I heard the Juke's 1.6-liter, direct-injection, turbo engine, too, and enjoyed its spunk.

Torque peaks at 177 foot-pounds starting at a low 2,000 rpm and carries to 5,200 rpm, and I felt the good, strong pull of power as I accelerated.

It was strong enough that with the Juke tester in front-wheel drive, I noticed torque steer — the unnerving tug of the steering wheel to one side or the other when the car started up forcefully from a stop.

Note that all-wheel drive Jukes come with a button that can lock the system in front-wheel drive.

Torque steer abated but didn't completely disappear during aggressive driving when I stayed in all-wheel drive, which I did most of the time.

This all-wheel drive system in the Juke can apply as much as 50 percent of the torque to rear wheels to help maintain traction, and did a good job on slick pavement during the test drive.

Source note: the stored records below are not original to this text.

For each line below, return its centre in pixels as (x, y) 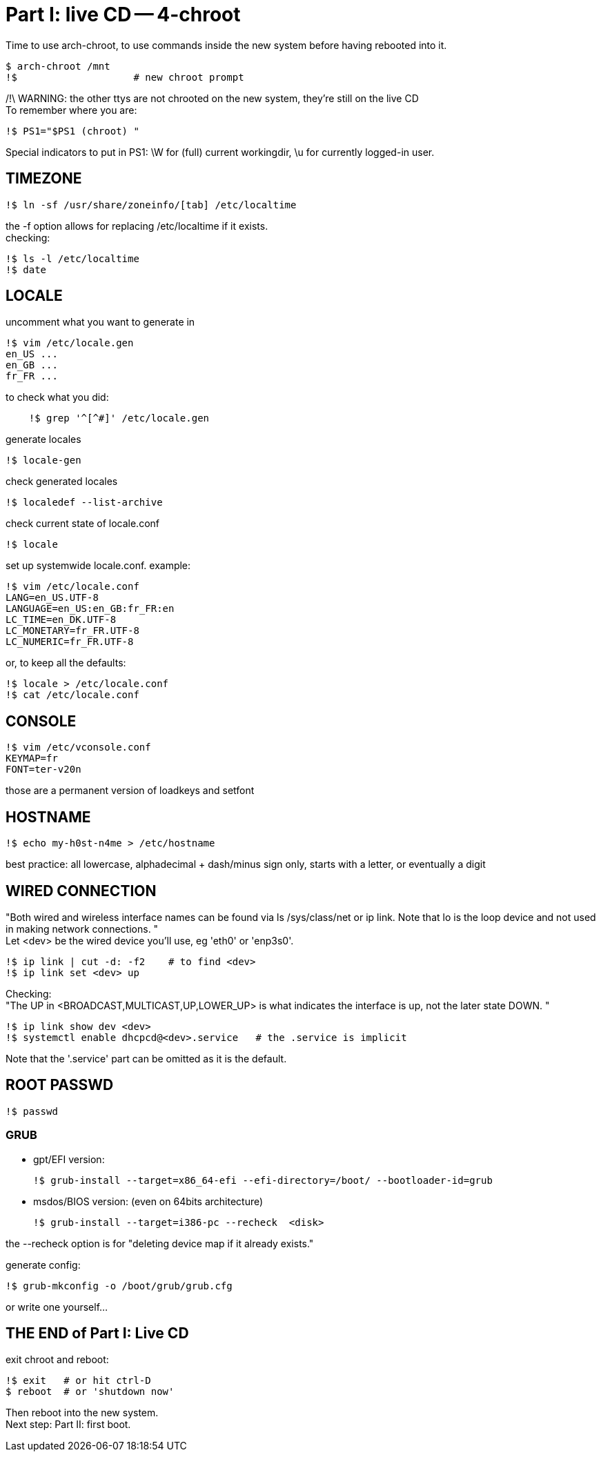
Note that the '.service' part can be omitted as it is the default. (146, 1058)
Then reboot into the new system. (82, 1413)
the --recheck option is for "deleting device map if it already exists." (160, 1243)
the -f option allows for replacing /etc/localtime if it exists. (137, 226)
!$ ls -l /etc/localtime (72, 258)
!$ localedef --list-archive (84, 503)
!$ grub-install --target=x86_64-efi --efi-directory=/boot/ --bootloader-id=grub (263, 1180)
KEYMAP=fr (32, 759)
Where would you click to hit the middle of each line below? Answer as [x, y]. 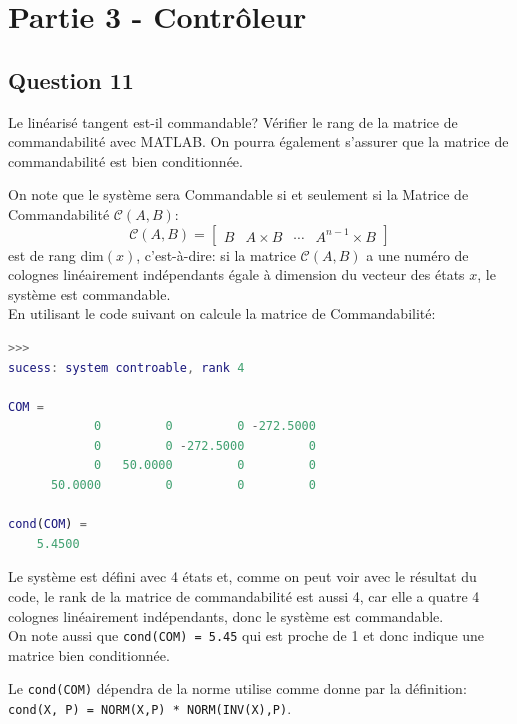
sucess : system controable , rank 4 [126, 367]
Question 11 [71, 79]
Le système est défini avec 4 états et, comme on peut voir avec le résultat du [242, 576]
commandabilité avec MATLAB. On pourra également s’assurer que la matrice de [258, 141]
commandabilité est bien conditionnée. [125, 160]
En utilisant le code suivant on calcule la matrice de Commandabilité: [222, 313]
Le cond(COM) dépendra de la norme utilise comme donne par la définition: [237, 688]
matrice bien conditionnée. [89, 654]

Mileage, however, was disappointing, at 21.6 miles per gallon in combined city/highway travel that was 65 percent city driving. The federal government rating for the all-wheel drive Juke is 25/30 mpg.

Complicating this fuel usage is the fact pricey premium gasoline is recommended in the Juke for best engine performance. So, a fillup of the Juke's 13.2-gallon tank can cost more than $40 at today's prices, and my range, given my mileage, was some 285 miles.

The back seat, with only 32.1 inches of legroom, can feel cramped for long-legged riders. But windows on the rear doors go down all the way, and rear seatbacks split and fold down to provide nearly 36 cubic feet of rear storage space.

Front and rear seats feel like hard, yet supportive, foam, and there was little in the test Juke SV that conveyed luxury or plushness.